詳しいことは知らないが、黒澤監督が映画を作るときに大事にしていたことらしい。
僕は会社では横串系の全社プロジェクトのPMをやることが多い。
このときに、この名言が思い出される。
プロジェクトを成功させるためには、天使のように美しいビジョンを掲げる必要がある。
多くの人の心を動かすようなビジョンだ。
一方で、多くの人を巻き込んで戦術を立てたり、実行するには悪魔のような繊細さが重要になる。
根回しは重要だし、冷静な目でプロジェクトメンバーのスキルを見極め、任せる業務を決めることも必要だ。ときに、話を通す人の順番や表現まで変えるのも当たり前にやらないといけない。

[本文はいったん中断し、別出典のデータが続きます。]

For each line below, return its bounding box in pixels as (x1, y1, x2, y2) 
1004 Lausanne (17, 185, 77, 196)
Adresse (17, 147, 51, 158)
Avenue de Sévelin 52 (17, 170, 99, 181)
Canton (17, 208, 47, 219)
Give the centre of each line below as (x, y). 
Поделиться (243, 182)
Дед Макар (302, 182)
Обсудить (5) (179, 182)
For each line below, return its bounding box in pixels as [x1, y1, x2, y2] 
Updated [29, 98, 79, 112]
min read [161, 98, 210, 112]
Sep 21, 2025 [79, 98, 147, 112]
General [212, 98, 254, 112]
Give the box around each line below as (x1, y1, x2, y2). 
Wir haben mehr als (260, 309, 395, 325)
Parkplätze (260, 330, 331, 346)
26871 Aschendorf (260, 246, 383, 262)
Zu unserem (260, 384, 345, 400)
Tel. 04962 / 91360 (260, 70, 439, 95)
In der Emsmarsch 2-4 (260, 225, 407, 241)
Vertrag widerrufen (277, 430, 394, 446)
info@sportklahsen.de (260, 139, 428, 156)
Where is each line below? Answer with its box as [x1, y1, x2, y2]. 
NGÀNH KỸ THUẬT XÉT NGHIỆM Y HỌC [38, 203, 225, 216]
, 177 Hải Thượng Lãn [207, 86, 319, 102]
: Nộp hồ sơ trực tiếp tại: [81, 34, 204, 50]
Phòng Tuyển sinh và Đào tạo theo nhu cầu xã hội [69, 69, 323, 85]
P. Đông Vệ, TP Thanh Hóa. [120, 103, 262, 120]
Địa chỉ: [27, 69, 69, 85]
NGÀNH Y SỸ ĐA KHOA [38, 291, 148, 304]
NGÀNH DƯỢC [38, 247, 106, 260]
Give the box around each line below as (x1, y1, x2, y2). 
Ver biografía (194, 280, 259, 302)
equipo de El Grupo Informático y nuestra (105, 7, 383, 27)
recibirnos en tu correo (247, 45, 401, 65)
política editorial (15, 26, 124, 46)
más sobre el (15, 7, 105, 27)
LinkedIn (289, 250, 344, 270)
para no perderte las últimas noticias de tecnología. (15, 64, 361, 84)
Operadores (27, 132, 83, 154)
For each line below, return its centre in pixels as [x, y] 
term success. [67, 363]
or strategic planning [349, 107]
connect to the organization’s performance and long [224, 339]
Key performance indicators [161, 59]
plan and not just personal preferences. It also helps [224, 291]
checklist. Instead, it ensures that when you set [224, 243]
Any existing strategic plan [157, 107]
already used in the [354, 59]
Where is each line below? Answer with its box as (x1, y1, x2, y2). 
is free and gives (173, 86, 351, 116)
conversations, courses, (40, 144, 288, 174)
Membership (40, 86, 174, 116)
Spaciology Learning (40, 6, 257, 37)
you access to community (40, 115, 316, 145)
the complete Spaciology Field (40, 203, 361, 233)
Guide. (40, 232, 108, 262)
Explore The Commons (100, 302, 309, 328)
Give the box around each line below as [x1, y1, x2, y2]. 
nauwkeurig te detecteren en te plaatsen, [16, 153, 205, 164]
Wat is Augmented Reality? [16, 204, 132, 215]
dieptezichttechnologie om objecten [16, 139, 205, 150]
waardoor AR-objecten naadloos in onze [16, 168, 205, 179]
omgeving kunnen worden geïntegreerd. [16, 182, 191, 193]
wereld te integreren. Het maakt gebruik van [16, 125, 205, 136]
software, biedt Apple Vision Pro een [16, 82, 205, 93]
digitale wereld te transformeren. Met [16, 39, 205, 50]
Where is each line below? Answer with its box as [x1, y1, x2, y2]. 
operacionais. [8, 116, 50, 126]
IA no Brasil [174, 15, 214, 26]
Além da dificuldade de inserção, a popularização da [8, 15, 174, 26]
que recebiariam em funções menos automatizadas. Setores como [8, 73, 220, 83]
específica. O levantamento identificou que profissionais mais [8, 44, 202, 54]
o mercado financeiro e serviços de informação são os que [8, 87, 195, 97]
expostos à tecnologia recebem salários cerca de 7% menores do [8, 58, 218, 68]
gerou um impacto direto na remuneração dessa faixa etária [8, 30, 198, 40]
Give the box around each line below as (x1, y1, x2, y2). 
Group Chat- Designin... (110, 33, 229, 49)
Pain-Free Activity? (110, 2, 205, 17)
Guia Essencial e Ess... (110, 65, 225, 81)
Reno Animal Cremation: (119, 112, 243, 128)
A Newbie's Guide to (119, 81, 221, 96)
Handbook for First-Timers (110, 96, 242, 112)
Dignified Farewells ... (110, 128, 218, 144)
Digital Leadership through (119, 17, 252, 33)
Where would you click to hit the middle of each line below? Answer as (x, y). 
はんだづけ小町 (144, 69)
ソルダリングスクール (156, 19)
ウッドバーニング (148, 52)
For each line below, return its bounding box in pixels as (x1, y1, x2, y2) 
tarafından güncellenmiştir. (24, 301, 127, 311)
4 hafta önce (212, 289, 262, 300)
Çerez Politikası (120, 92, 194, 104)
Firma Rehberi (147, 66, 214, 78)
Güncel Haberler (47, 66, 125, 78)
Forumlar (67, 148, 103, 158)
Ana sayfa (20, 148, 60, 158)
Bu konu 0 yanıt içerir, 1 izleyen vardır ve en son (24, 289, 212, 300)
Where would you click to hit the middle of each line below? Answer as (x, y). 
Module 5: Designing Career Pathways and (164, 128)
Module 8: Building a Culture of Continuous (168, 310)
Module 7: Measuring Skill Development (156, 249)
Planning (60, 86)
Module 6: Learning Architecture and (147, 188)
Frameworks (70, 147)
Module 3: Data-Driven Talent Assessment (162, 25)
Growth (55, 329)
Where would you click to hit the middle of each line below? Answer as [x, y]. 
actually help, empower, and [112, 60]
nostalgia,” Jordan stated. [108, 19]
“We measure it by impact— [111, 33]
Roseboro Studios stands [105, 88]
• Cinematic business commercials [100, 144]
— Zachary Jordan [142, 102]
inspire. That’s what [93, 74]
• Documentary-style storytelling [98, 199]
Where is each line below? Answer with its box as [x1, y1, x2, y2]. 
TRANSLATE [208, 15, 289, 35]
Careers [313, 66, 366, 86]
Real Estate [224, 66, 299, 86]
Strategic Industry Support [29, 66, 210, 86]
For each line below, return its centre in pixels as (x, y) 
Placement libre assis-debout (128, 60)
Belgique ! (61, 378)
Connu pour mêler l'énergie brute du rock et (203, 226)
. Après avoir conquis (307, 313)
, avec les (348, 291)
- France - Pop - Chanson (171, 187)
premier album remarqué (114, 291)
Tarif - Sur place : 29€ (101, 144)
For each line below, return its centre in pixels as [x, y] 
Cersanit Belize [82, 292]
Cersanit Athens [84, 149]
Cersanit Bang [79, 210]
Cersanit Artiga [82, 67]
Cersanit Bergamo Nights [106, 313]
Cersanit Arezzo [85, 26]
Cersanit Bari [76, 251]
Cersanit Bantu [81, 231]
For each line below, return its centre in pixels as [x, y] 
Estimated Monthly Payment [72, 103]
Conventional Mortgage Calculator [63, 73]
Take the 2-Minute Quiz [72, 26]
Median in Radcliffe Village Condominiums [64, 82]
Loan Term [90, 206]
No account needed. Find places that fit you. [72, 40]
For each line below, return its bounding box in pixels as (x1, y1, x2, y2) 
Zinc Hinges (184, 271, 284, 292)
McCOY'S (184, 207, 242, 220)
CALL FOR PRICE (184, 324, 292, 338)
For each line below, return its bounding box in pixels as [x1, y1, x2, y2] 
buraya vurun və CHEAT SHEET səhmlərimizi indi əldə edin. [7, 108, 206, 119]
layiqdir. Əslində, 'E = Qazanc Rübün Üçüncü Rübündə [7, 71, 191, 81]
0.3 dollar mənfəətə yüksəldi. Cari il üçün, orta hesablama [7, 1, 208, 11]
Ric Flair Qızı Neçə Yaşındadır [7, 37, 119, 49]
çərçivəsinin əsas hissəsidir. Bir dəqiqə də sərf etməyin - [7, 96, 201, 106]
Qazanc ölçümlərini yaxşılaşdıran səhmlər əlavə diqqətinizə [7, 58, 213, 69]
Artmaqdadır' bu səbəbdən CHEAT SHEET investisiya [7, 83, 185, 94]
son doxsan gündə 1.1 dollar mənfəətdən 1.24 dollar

ここら辺は当然だが、ステークホルダーが多ければ、不平不満や嫌味を言ってくる人もいる。そのときに全開の笑顔で聞くことも大事だし、ときにこちらに非がなくても全力の謝罪をすることもある。
少し前に「ダークサイドスキル」という言葉が流行った。詳しくは『ダークサイドスキル』を読まれることを。
リーダーには冷酷さと温かさというような両極端のものを自分の中に持つ必要がある。清濁合わせ飲むことが必要なのだ。
清濁合わせ飲むで思い出しのだが、「私はみんなの味方」という顔をしている人が時々いる。僕が思うに、「みんなの味方」というのは「誰の味方でもない」。
既製服は誰の体にもそれなりに合うようにできている。ただ、言い換えれば、誰の体にもピッタリとは合わない。
それと同じで、みんなの味方というのは、誰にでもそれなりに合うようにしているが、実際は誰にも合っていない。むしろ、自分の知らないところで人を傷つけていることもある。
皆んな違う。これまで生きてきた環境も考え方も、これから歩む道も。
それなら、「みんなの味方」という顔をして、保身に走り、知らないところで人を傷つけるのはやめた方が良い。自分の道を歩いた方が良いのだ。